As the question points out, it doesn't feel very good. The salesperson feels like they have to push. And on the flip side, the prospect feels like they're being pushed into making a close. What going on there?
It speaks to this idea of being aligned with the buyer and the process they're going through to make that purchase. If we don't take the time to consider that, we may be pushing and trying to fulfill our needs, which is to get to the close. But the buyer may be at a different point in their purchase process.
Prospects go through some predictable stages when they're thinking about making a purchase. They may be open to having a conversation. They start to focus on what's important to them, their priorities, and requirements. They start to gain knowledge about the different solutions to choose from. Then they enter into an evaluation stage. They start looking at the trade-offs, the pricing, and how the different products or solutions stack up before making a decision.
If we're looking at the salesperson's perspective, who's pushing for the close when the customer is still not ready to buy. Well, that's not to say we should step back and wait for the prospect to come to that conclusion.
What we need to do is work hard to identify where are the prospects in that process and what can we do to help them through? To become their adviser, to point out, "Hey, there may be some stages you're going through. Can I provide you information? Maybe I can ask some questions to help understand your needs and provide you with information to help move you along."
When we take the time to ask those questions and understand where they are. Now we can determine "okay, what actions are we expecting the customer to take at each stage that suggests they're ready to buy?
If we're looking for those actions like they've articulated what their needs are. They responded to a request we've made about their priorities and they're able to articulate their priorities. They're able to share their time frame for making a decision.
Well, if we haven't asked those questions. If we don't understand what those answers are. And we're pushing for a close, they're going to get reluctant.
As this episode's question points out. That person is going to push back and may even seek another solution because they're not at that stage yet. They're not ready to buy.
So as a salesperson, we need to be thinking about our role as the adviser.

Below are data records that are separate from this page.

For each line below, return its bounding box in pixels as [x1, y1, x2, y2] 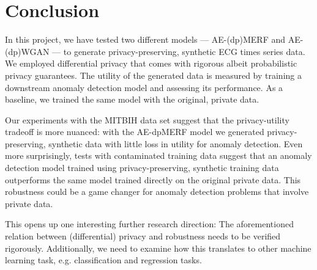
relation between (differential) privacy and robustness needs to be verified [5, 230, 281, 243]
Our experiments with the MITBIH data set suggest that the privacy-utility [5, 113, 289, 126]
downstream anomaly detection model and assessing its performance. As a [5, 81, 283, 93]
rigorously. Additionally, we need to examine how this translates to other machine [5, 241, 311, 254]
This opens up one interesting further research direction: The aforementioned [5, 217, 294, 230]
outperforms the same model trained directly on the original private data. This [5, 173, 301, 186]
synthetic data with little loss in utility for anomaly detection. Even [48, 137, 303, 150]
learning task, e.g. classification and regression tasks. [5, 254, 202, 266]
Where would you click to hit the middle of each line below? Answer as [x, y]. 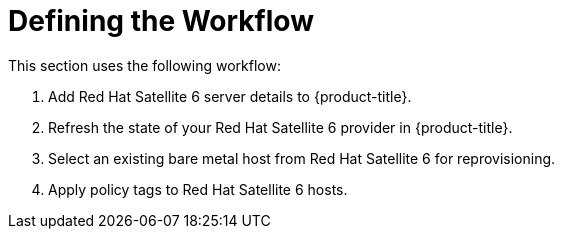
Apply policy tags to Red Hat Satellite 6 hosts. [198, 189]
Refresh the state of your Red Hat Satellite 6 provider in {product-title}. [280, 127]
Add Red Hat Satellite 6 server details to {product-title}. [230, 96]
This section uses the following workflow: [144, 65]
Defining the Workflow [161, 21]
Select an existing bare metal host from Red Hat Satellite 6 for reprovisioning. [302, 158]
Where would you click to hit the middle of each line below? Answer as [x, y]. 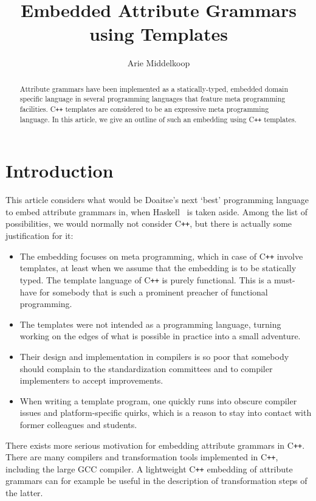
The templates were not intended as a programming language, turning [150, 324]
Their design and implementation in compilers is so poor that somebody [154, 356]
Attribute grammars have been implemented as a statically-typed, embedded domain [154, 88]
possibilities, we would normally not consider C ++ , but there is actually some [149, 223]
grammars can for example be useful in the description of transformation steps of [156, 481]
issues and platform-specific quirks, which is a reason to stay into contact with [166, 413]
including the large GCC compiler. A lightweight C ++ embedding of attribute [149, 468]
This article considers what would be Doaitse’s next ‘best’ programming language [157, 200]
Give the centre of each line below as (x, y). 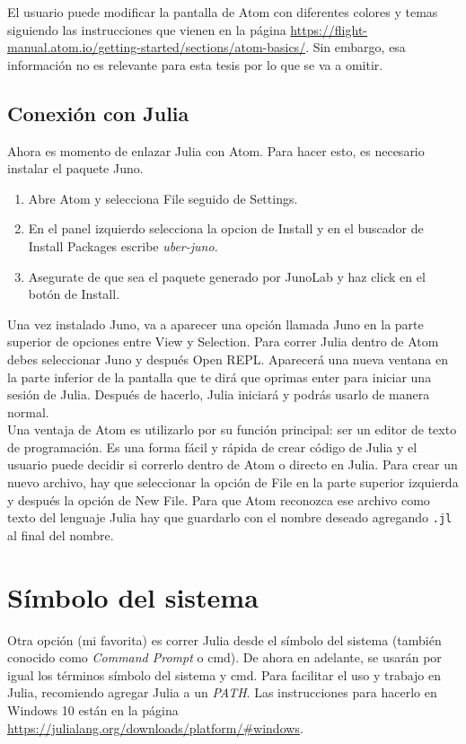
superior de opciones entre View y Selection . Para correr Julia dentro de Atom (223, 341)
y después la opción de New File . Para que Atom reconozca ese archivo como (219, 499)
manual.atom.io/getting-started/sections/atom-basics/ (157, 47)
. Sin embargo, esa (356, 47)
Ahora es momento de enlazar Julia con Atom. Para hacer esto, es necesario (216, 150)
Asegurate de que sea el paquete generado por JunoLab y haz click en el (227, 276)
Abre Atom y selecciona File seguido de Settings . (163, 198)
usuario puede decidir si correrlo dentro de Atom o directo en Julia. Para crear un (233, 464)
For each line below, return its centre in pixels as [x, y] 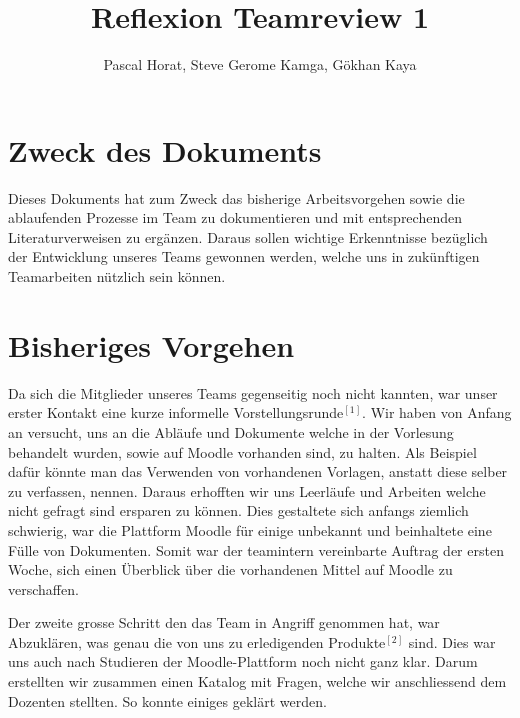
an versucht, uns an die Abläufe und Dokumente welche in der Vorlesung [231, 431]
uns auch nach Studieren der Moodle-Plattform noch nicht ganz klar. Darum [243, 661]
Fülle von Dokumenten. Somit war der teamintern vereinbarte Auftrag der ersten [256, 549]
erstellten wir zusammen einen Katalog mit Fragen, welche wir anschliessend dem [257, 681]
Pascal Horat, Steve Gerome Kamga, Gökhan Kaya [260, 64]
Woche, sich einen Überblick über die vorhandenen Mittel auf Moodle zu [230, 569]
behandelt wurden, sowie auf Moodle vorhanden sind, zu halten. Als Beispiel [242, 451]
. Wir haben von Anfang [437, 412]
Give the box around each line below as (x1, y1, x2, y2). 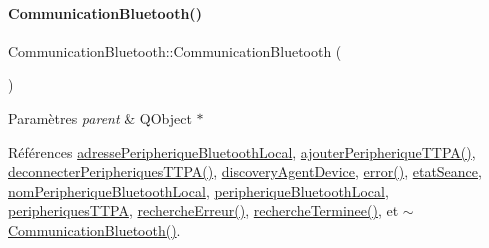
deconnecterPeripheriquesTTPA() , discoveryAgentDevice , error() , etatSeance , (8, 161, 482, 182)
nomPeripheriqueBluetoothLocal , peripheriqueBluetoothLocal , (8, 180, 389, 201)
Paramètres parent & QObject (8, 107, 192, 128)
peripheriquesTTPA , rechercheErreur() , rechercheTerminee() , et (8, 200, 399, 221)
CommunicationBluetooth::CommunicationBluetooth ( (8, 40, 342, 61)
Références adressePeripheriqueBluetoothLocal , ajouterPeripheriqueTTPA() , (8, 141, 476, 162)
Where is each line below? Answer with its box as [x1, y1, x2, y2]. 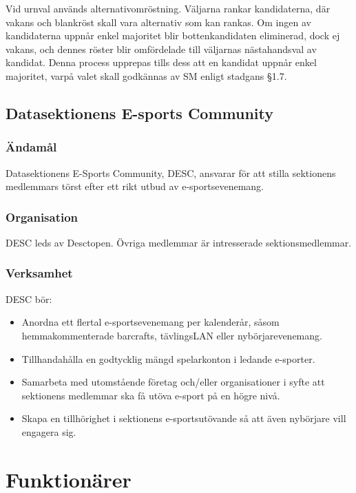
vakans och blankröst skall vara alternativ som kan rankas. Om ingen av [6, 14, 311, 29]
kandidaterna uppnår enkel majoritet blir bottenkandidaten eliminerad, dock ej [6, 28, 340, 43]
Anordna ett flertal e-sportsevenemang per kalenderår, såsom [21, 315, 280, 329]
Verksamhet [6, 264, 73, 282]
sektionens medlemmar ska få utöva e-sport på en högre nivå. [21, 388, 280, 402]
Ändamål [6, 138, 57, 156]
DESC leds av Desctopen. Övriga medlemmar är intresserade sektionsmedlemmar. [6, 235, 352, 249]
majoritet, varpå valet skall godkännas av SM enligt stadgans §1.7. [6, 68, 287, 83]
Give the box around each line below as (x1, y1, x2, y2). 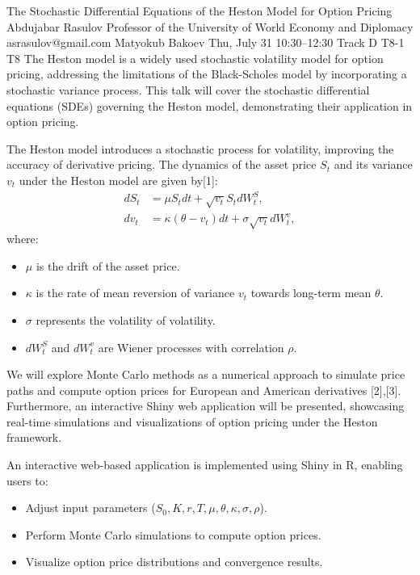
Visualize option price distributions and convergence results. (25, 553, 323, 570)
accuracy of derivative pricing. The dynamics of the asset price (6, 156, 317, 173)
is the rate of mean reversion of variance (36, 284, 235, 301)
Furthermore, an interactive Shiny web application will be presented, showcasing (6, 397, 405, 414)
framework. (6, 429, 62, 446)
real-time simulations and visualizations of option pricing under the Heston (6, 413, 378, 430)
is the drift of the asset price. (36, 257, 180, 274)
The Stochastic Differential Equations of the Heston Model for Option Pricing (6, 2, 393, 19)

One that assesses where that customer is in that process. Then helps guide them through each stage. Paying particular attention to what needs to happen for them to get ready. So that when we get to that point of making the request or that commitment, they're in alignment. Then it's just a matter of saying yes, confirming the details and moving forward with the deal.
To recap, if we're pushing because it's the end of the month or the quarter, that doesn't mean anything to the customer. They're not interested in helping you meet your quota. What they're interested in is solving their problem. So think about that. How can we help solve their problem? What can we do to help move them through the process? If we can get to the end of those stages and we're aligned with the customer, we'll get that commitment in the end—and we'll close that deal.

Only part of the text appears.